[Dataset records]
◆ ◆ ◆
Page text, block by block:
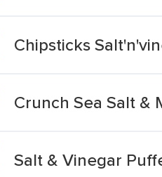
Chipsticks
Crunch Sea Salt &
Salt & Vinegar
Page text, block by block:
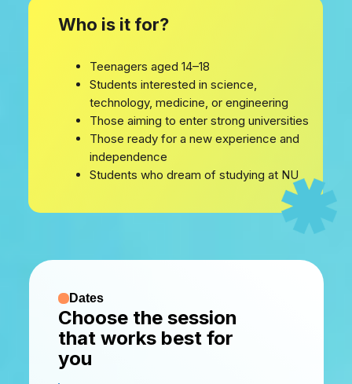
Teenagers aged 14–18
Students interested in science,
technology, medicine, or engineering
Those aiming to enter strong universities
Those ready for a new experience and
independence
Students who dream of studying at NU
Who is it for?
Dates
Choose the session
that works best for
you
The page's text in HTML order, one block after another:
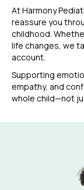
At Harmony
reassure you
childhood.
life changes, we
account.
Supporting
empathy, and
whole child—not
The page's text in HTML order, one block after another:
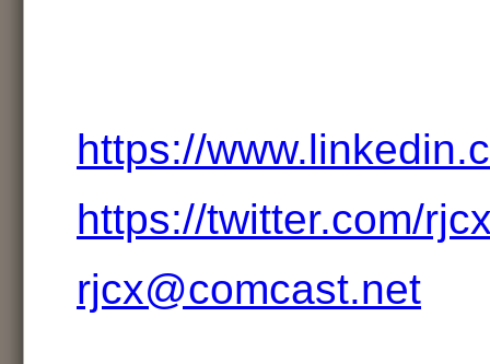
https://
https://twitter.com/
rjcx@comcast.net
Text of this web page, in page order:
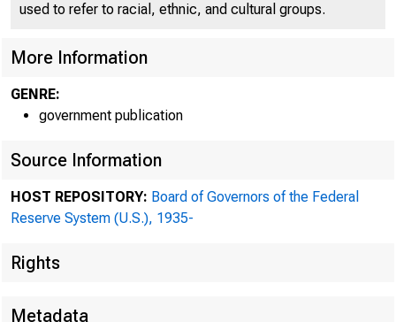
used to refer to racial, ethnic, and cultural groups.
More Information
GENRE:
government publication
Source Information
HOST REPOSITORY: Board of Governors of the Federal
Reserve System (U.S.), 1935-
Rights
Metadata
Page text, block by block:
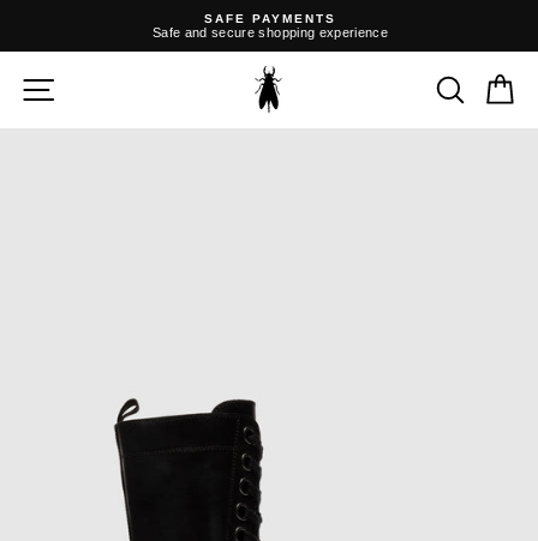
SAFE PAYMENTS
Safe and secure shopping experience
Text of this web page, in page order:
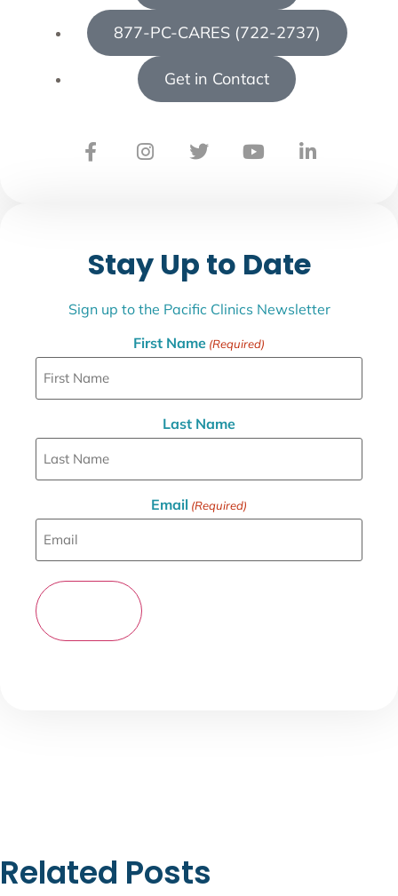
877-PC-CARES (722-2737)
Get in Contact
Stay Up to Date
Sign up to the Pacific Clinics Newsletter
First Name (Required)
Last Name
Email (Required)
Related Posts
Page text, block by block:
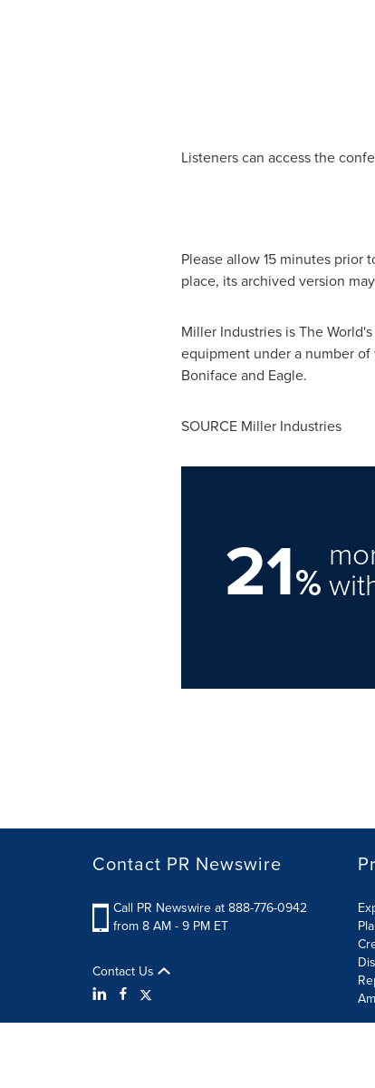
Listeners can access the
Please allow 15 minutes
place, its archived version
Miller Industries is The
equipment under a number
Boniface and Eagle.
SOURCE Miller Industries
21%
Contact PR Newswire
Call PR Newswire at 888-776-0942
from 8 AM - 9 PM ET
Contact Us
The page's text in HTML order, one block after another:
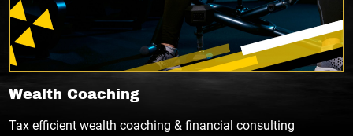
Wealth Coaching
Tax efficient wealth coaching & financial consulting
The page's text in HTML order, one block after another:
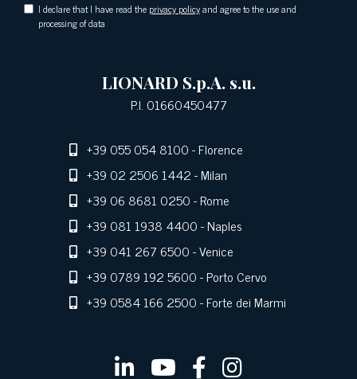
I declare that I have read the privacy policyand agree to the use and
processing of data
LIONARD S.p.A. s.u.
P.I. 01660450477
+39 055 054 8100- Florence
+39 02 2506 1442- Milan
+39 06 8681 0250- Rome
+39 081 1938 4400- Naples
+39 041 267 6500- Venice
+39 0789 192 5600- Porto Cervo
+39 0584 166 2500- Forte dei Marmi
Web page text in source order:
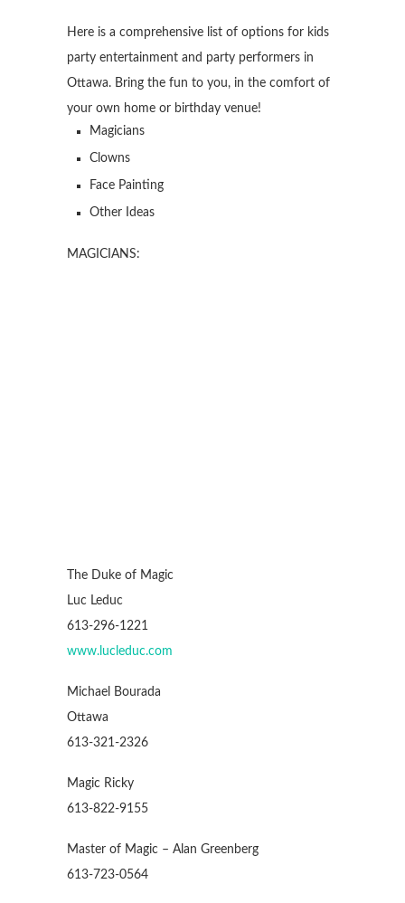
Here is a comprehensive list of options for kids
party entertainment and party performers in
Ottawa. Bring the fun to you, in the comfort of
your own home or birthday venue!
Magicians
Clowns
Face Painting
Other Ideas
MAGICIANS:
The Duke of Magic
Luc Leduc
613-296-1221
www.lucleduc.com
Michael Bourada
Ottawa
613-321-2326
Magic Ricky
613-822-9155
Master of Magic – Alan Greenberg
613-723-0564
◆ ◆ ◆
> **Requirement**
Pictures aside, retype all of the entries word for word.

> **Answer section**
Page text, block by block:
Chipsticks
Crunch Sea Salt &
Salt & Vinegar
Page text, block by block:
Teenagers aged 14–18
Students interested in science,
technology, medicine, or engineering
Those aiming to enter strong universities
Those ready for a new experience and
independence
Students who dream of studying at NU
Who is it for?
Dates
Choose the session
that works best for
you
The page's text in HTML order, one block after another:
At Harmony
reassure you
childhood.
life changes, we
account.
Supporting
empathy, and
whole child—not
The page's text in HTML order, one block after another:
https://
https://twitter.com/
rjcx@comcast.net
Text of this web page, in page order:
used to refer to racial, ethnic, and cultural groups.
More Information
GENRE:
government publication
Source Information
HOST REPOSITORY: Board of Governors of the Federal
Reserve System (U.S.), 1935-
Rights
Metadata
Page text, block by block:
SAFE PAYMENTS
Safe and secure shopping experience
Text of this web page, in page order:
877-PC-CARES (722-2737)
Get in Contact
Stay Up to Date
Sign up to the Pacific Clinics Newsletter
First Name (Required)
Last Name
Email (Required)
Related Posts
Page text, block by block:
Listeners can access the
Please allow 15 minutes
place, its archived version
Miller Industries is The
equipment under a number
Boniface and Eagle.
SOURCE Miller Industries
21%
Contact PR Newswire
Call PR Newswire at 888-776-0942
from 8 AM - 9 PM ET
Contact Us
The page's text in HTML order, one block after another:
Wealth Coaching
Tax efficient wealth coaching & financial consulting
The page's text in HTML order, one block after another:
I declare that I have read the privacy policyand agree to the use and
processing of data
LIONARD S.p.A. s.u.
P.I. 01660450477
+39 055 054 8100- Florence
+39 02 2506 1442- Milan
+39 06 8681 0250- Rome
+39 081 1938 4400- Naples
+39 041 267 6500- Venice
+39 0789 192 5600- Porto Cervo
+39 0584 166 2500- Forte dei Marmi
Web page text in source order:
Here is a comprehensive list of options for kids
party entertainment and party performers in
Ottawa. Bring the fun to you, in the comfort of
your own home or birthday venue!
Magicians
Clowns
Face Painting
Other Ideas
MAGICIANS:
The Duke of Magic
Luc Leduc
613-296-1221
www.lucleduc.com
Michael Bourada
Ottawa
613-321-2326
Magic Ricky
613-822-9155
Master of Magic – Alan Greenberg
613-723-0564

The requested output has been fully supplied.